An NFDI consortium of plant research

In modern fundamental plant research, scientists produce high-dimensional polymorphic data. To facilitate the collection, processing, exchange, and archiving of these data, the DataPLANT consortium within the NFDI drives digital transformation and democratization of research data in the field of basic plant research.

DataPLANT is well prepared for the upcoming challenges by combining expertise in the areas of basic plant research, information and computer sciences, and infrastructure. The targeted service landscape consists of technical-digital assistance as well as personnel on-site support, since the consortium was entirely designed to be user centric.

DataPLANT’s vision

DataPLANT has made it to its mission to develop a Research Data Management (RDM) system that meets community requirements and allows for the processing and contextualization of research datasets according to the FAIR principles (Findable, Accessible, Interoperable, Reusable). Therefore, we envision the Annotated Research Context (ARC) that covers the entire research cycle, from experiments to computational analyses, actual data and metadata, as well as the resulting publications. This will ensure usability in practice and will lead to the formation of a central information resource.

To achieve this goal, work of the DataPLANT consortium is organized into four Task Areas…

Task Area I - Driving Standardization

In Task Area I, topics such as data quality, interoperability and standardization are promoted. Besides the definition of metadata standards, the application of widely used ontologies, such as the Gene-, KEGG-, and Plant Ontology, and will be supported in a first step. These existing ontologies will then be iteratively adapted to the needs of researchers and their specific experiments in order to comprehensively describe workflows.

The often-long path from the identification of a missing term to the final adoption into the descriptive reference ontology will be significantly shortened with minimal friction. A first approach to achieve this is pursued by DataPLANT’s developed tool SWATE.

Task Area II – Infrastructural Community Support

DataPLANT and the plant research community can draw on extensive infrastructural capacities for compute and storage, such as the de.NBI Cloud in Tübingen and Freiburg and the bwCloud, amongst others. Task Area II will provide the infrastructural basis for the developed tools. For this, the DataPLANT Hub, based on HUBZero, will serve as the central access point. Wherever possible, a single sign-on concept will be used for user-friendliness. Furthermore, a service to facilitate data and metadata versioning, collaboration among researchers, and data sharing within ongoing projects will be set up. To support researchers in publishing their work, a service based on InvenioRDM is established. Unique identification will be accomplished using Digital Object Identifier (DOI) and ORCID.

Task Area III – Personnel Community Support

Task Area III takes care of the continuous community contact and direct personnel support of the individual research groups during their everyday data management tasks. This is accomplished through Data Stewards as a core element of the DataPLANT research data management strategy to bridge the gap between technical solutions, infrastructure, and researchers.

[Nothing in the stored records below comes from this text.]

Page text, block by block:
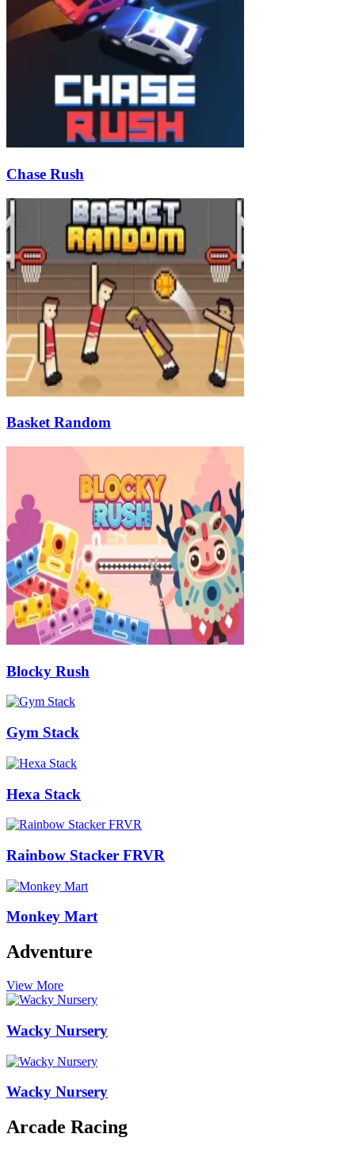
Chase Rush
Basket Random
Blocky Rush
Gym Stack
Hexa Stack
Rainbow Stacker FRVR
Monkey Mart
Adventure
View More
Wacky Nursery
Wacky Nursery
Arcade Racing

By providing advice in data and workflow management, they promote the process of standardizing metadata, the use of ontologies and data provenance. Through direct on-site interaction, they can immediately respond immediately to the requirements and needs of researchers. Training of these Data Stewards also belongs to the responsibility of Task Area III.

Task Area IV - Increasing reach and sustainable development

Task Area IV is responsible for the communication within the project, as well as integration with the overall NFDI and promotion of common efforts. A central task is the extension to all researchers in the field of fundamental plant research. Only in this way the consortium can credibly represent the research area and establish common standards and concepts. Thus, DataPLANT immediately aimed for close cooperation and coordination and could already accomplish a close connection with the INF-Project SFB TRR175 and the Data Stewards of CEPLAS. A certain provision of support by data stewards, advice on application and legal issues, and infrastructure is intended for researchers who join the project later on.